§ The data:
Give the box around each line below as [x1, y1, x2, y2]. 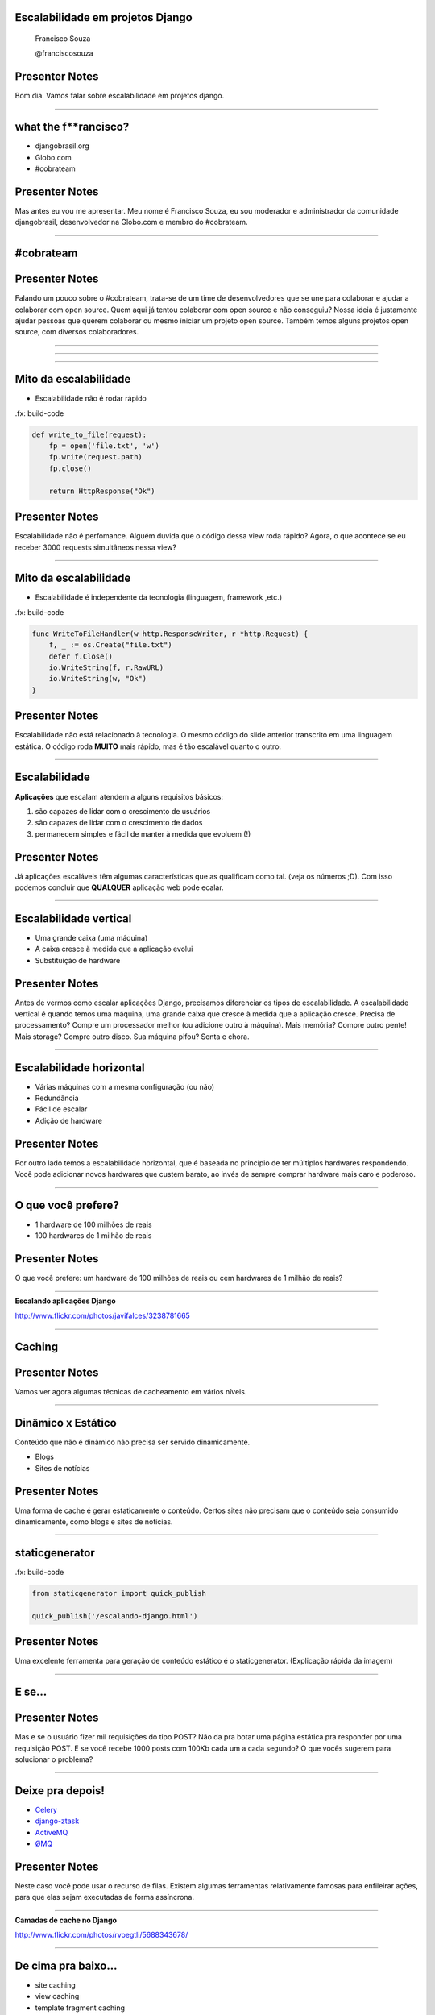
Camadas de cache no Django [14, 1915, 117, 1925]
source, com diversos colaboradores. [14, 327, 139, 337]
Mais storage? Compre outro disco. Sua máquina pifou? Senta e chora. [14, 1032, 250, 1041]
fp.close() [48, 463, 92, 473]
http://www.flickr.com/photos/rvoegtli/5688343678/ [14, 1930, 188, 1940]
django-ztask [35, 1816, 80, 1826]
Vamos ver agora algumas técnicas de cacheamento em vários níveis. [14, 1387, 247, 1397]
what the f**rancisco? [14, 120, 130, 134]
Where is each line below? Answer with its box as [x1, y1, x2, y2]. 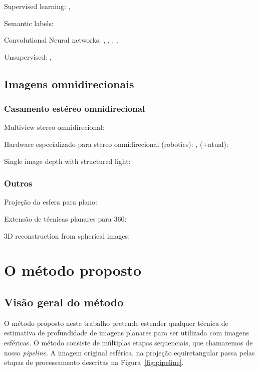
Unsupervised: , [4, 51, 52, 62]
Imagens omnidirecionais [4, 76, 134, 91]
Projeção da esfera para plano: [4, 197, 97, 207]
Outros [4, 177, 33, 190]
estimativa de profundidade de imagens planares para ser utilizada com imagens [4, 327, 249, 338]
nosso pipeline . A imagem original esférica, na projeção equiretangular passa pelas [4, 347, 255, 357]
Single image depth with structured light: [4, 155, 131, 166]
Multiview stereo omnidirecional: [4, 122, 105, 132]
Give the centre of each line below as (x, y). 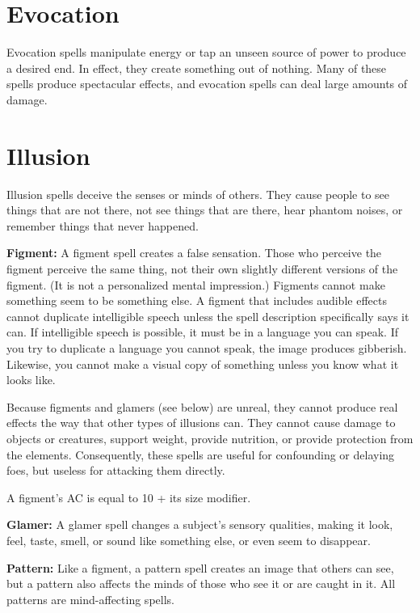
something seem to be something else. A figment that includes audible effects (197, 300)
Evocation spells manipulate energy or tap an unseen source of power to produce (206, 52)
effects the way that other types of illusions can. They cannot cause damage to (201, 423)
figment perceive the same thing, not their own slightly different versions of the (202, 268)
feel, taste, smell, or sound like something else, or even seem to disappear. (189, 540)
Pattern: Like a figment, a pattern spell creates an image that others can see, (200, 567)
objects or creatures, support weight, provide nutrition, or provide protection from (210, 438)
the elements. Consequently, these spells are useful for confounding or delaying (201, 454)
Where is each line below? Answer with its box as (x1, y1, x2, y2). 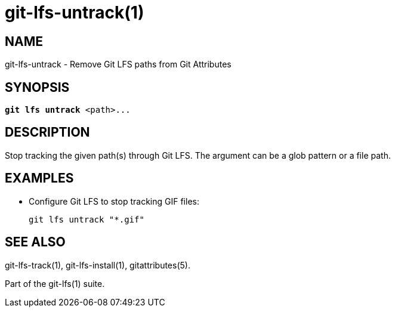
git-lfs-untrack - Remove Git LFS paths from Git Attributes (5, 59, 232, 70)
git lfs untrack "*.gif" (29, 214, 144, 224)
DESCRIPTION (5, 125, 90, 140)
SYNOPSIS (5, 79, 70, 95)
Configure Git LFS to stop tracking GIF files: (29, 196, 199, 206)
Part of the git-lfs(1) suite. (5, 278, 105, 289)
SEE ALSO (5, 234, 66, 250)
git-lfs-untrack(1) (5, 2, 144, 23)
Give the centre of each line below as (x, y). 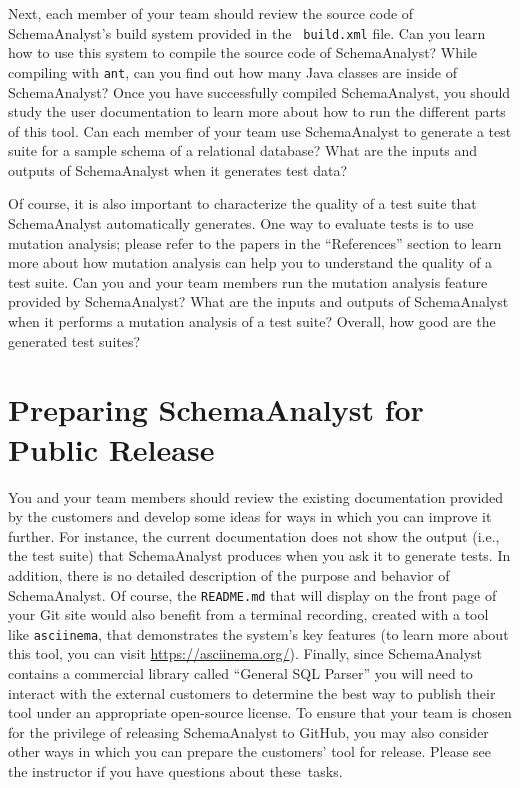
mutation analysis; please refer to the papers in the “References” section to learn (255, 242)
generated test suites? (74, 340)
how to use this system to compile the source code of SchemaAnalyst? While (243, 52)
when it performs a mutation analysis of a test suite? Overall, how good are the (252, 321)
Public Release (111, 448)
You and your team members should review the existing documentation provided (256, 496)
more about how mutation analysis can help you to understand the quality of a (250, 262)
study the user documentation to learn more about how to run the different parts (257, 111)
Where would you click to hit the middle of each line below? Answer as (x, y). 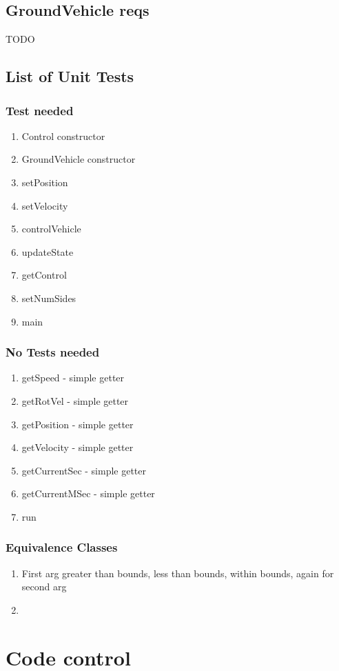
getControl (44, 275)
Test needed (40, 110)
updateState (48, 251)
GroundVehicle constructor (79, 159)
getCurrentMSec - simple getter (88, 493)
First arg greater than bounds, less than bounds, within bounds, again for (178, 573)
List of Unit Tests (70, 76)
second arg (44, 587)
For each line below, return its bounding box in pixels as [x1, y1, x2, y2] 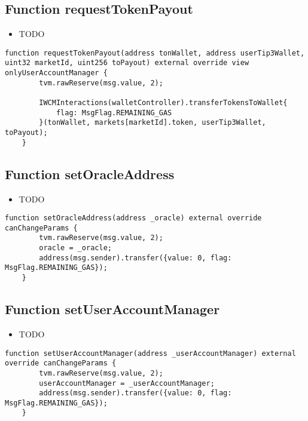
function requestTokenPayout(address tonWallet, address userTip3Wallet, [5, 48, 305, 57]
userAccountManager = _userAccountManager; [39, 379, 215, 388]
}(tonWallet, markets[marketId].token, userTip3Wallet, [39, 118, 266, 127]
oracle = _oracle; [39, 244, 112, 253]
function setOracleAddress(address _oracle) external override [5, 214, 262, 223]
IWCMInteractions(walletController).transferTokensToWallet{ [39, 99, 288, 107]
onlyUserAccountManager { [5, 69, 108, 78]
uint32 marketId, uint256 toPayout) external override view [5, 59, 249, 67]
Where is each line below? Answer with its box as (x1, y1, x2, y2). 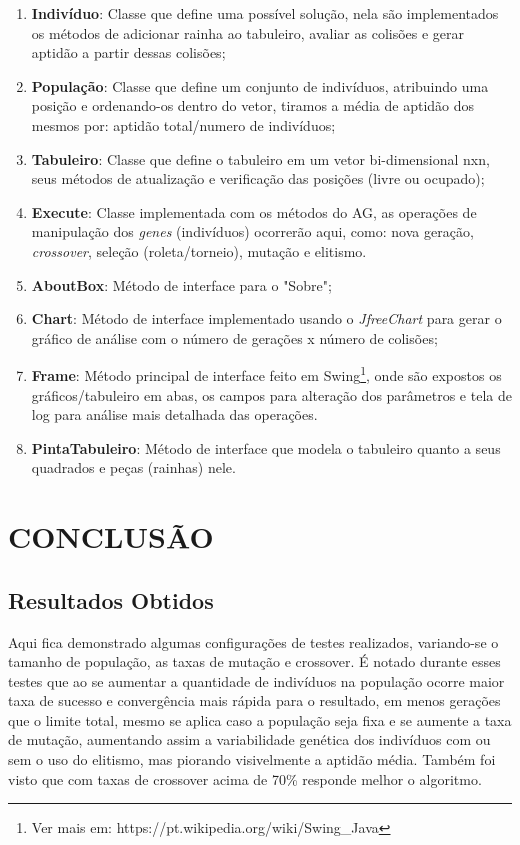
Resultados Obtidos (8, 584, 214, 615)
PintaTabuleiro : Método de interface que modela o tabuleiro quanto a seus (31, 437, 501, 458)
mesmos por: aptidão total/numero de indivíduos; (31, 114, 336, 135)
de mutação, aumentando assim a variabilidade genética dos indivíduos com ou (8, 729, 491, 750)
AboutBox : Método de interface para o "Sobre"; (31, 274, 332, 295)
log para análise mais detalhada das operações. (31, 404, 318, 425)
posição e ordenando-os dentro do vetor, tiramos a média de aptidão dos (31, 95, 475, 116)
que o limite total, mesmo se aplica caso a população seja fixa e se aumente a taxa (8, 709, 512, 730)
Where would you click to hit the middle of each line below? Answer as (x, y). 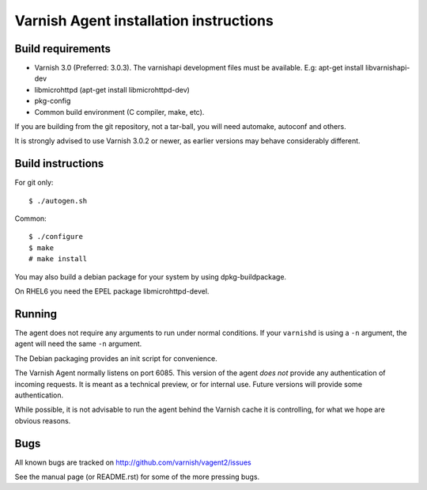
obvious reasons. (43, 420)
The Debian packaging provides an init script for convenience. (116, 358)
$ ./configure (56, 237)
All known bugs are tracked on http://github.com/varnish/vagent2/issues (133, 462)
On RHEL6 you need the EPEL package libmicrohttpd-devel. (112, 291)
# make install (58, 259)
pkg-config (53, 101)
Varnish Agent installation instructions (144, 21)
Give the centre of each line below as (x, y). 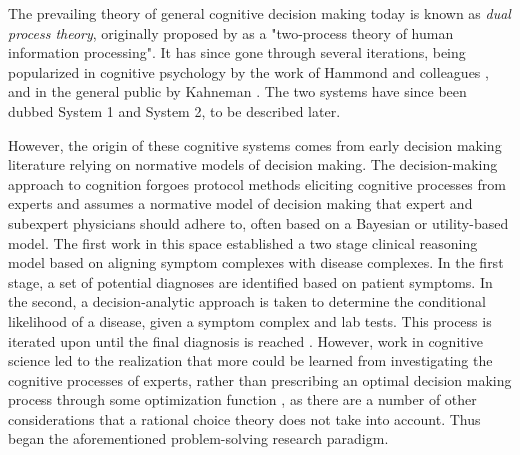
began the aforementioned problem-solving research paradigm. (198, 438)
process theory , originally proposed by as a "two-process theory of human (231, 32)
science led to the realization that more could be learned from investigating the (250, 360)
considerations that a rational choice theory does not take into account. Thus (244, 418)
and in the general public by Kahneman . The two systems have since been (237, 91)
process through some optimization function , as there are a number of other (242, 399)
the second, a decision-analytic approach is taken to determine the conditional (247, 301)
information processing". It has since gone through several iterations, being (237, 52)
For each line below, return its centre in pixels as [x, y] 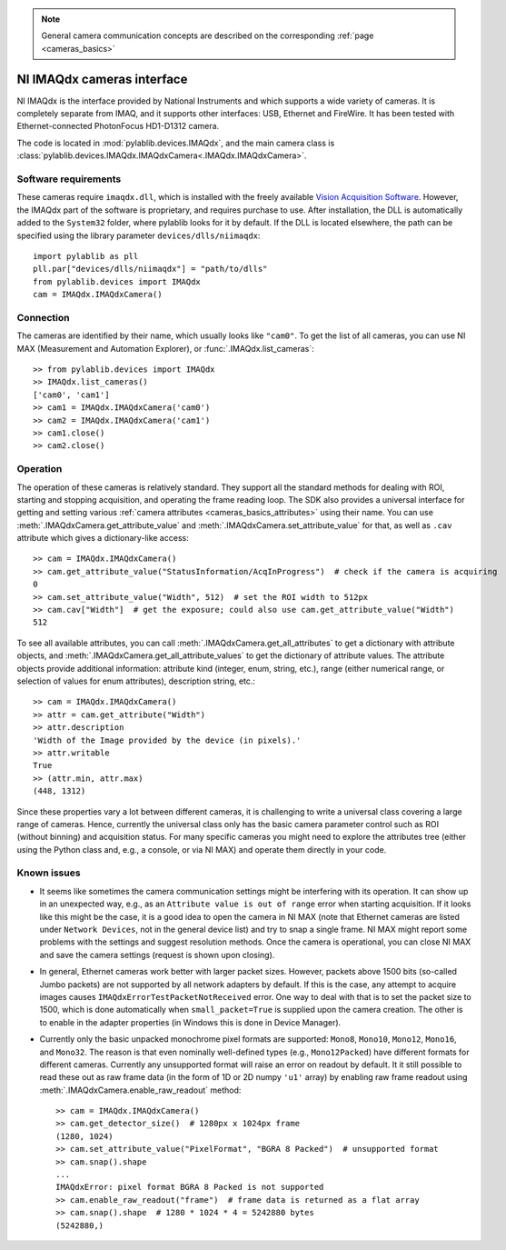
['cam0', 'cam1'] [71, 395]
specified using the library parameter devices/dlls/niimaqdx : [139, 235]
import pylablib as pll [86, 256]
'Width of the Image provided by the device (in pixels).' [167, 740]
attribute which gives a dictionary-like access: [103, 538]
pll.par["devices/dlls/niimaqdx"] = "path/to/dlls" [150, 269]
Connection [43, 317]
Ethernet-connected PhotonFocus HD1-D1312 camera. [118, 126]
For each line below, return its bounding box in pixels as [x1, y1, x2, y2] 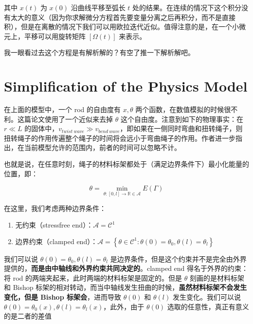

§ What needs to be done:
Go to the line above that contains "log para análise" and reproduce everything exactly from there through the line that contains "['cam0', 'cam1'] [71, 395]", leaving out the pictures.

§ Answer below:
log para análise mais detalhada das operações. (31, 404, 318, 425)
posição e ordenando-os dentro do vetor, tiramos a média de aptidão dos (31, 95, 475, 116)
que o limite total, mesmo se aplica caso a população seja fixa e se aumente a taxa (8, 709, 512, 730)
Where would you click to hit the middle of each line below? Answer as (x, y). 
obvious reasons. (43, 420)
The Debian packaging provides an init script for convenience. (116, 358)
$ ./configure (56, 237)
All known bugs are tracked on http://github.com/varnish/vagent2/issues (133, 462)
On RHEL6 you need the EPEL package libmicrohttpd-devel. (112, 291)
# make install (58, 259)
pkg-config (53, 101)
Varnish Agent installation instructions (144, 21)
Give the centre of each line below as (x, y). 
began the aforementioned problem-solving research paradigm. (198, 438)
process theory , originally proposed by as a "two-process theory of human (231, 32)
science led to the realization that more could be learned from investigating the (250, 360)
considerations that a rational choice theory does not take into account. Thus (244, 418)
and in the general public by Kahneman . The two systems have since been (237, 91)
process through some optimization function , as there are a number of other (242, 399)
the second, a decision-analytic approach is taken to determine the conditional (247, 301)
information processing". It has since gone through several iterations, being (237, 52)
For each line below, return its centre in pixels as [x, y] 
['cam0', 'cam1'] [71, 395]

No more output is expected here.